When last I wrote about the tiny C/Y optic I was leaning heavily on hyperfocal distance settings for sharp focus. Might have worked in the old days but in the days of adapters, etc. even being a fraction of a millimeter longer or shorter than the original computed flange distance might make all the difference in the world. I traded out adapters and reminded myself to use focus magnification to confirm the efficacy of my focusing. 

Ahhh. The foibles of the tester and the testing chain... The lens is really very nice when you take the time to ensure that the focus point is where the focus point is intended to be. Short version? The lens is better than I wrote it was. It is indeed sharp and yields detailed and high resolution images.
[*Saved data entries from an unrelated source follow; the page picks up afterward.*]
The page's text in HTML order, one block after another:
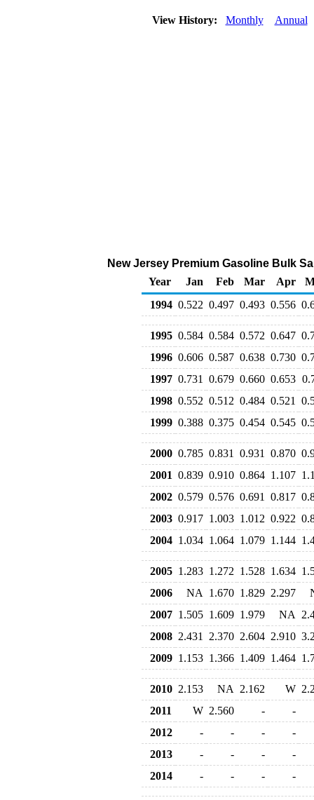
View History: Monthly Annual
New Jersey Premium Gasoline Bulk
Year
Jan Feb Mar Apr
1994 0.522 0.497 0.493 0.556
1995 0.584 0.584 0.572 0.647
1996 0.606 0.587 0.638 0.730
1997 0.731 0.679 0.660 0.653
1998 0.552 0.512 0.484 0.521
1999 0.388 0.375 0.454 0.545
2000 0.785 0.831 0.931 0.870
2001 0.839 0.910 0.864 1.107
2002 0.579 0.576 0.691 0.817
2003 0.917 1.003 1.012 0.922
2004 1.034 1.064 1.079 1.144
2005 1.283 1.272 1.528 1.634
2006
NA 1.670 1.829 2.297
2007 1.505 1.609 1.979 NA
2008 2.431 2.370 2.604 2.910
2009 1.153 1.366 1.409 1.464
2010 2.153 NA 2.162 W
2011
W 2.560 -
-
2012
- - -
-
2013
- - -
-
2014
- - - -

It's still not "snappy" but it performs extremely well and the slight lack of zing, vis-a-vis the most modern of lens designs, is very easily remedied in post processing. Or by increasing the contrast setting, in camera, for your Jpegs. I'm keeping the lens. I have commuted its return sentence. 

My first mistake or misstep of the year as a blogger. Tragic. 



It was well over one hundred degrees at 2:30pm and the radio weatherman claimed that the "heat index" was hovering around one hundred seven. I had the wide brim hat but I left the house with a  short sleeved technical shirt. By the time I'd walked a couple of blocks I found myself wanting a long sleeve version. The less burned you get the cooler you are later in the day. No heat radiating from burned skin...

I ducked into REI (Outdoor and camping equipment store) and found a medium, long sleeve, REI Sahara technical shirt, with an SPF of 50, on the clearance rack. I also bought a bandana which I soaked in the store's water fountain and wrapped around my neck. Newly configured, I headed back out to resume the walk. The new combination was effective and I did not succumb to the heat, even though I spent a good amount of time in the blacktop heat sink of downtown. 

The images are secondary today to the walk. I wanted the camera in my hand and I wanted to re-test the lens but mostly I did not want to capitulate to the Texas weather. And I was not the only one. There were hardy souls all around, running, biking, shopping and even drinking outside on sun-drenched bar patios. 

We've had 15 or 20 days of temperatures over 100 but I stopped complaining about the weather after my recent trip to Baton Rouge. They had similar temperatures but the humidity seemed permanently stuck at a zillion. It was a nice afternoon for a walk.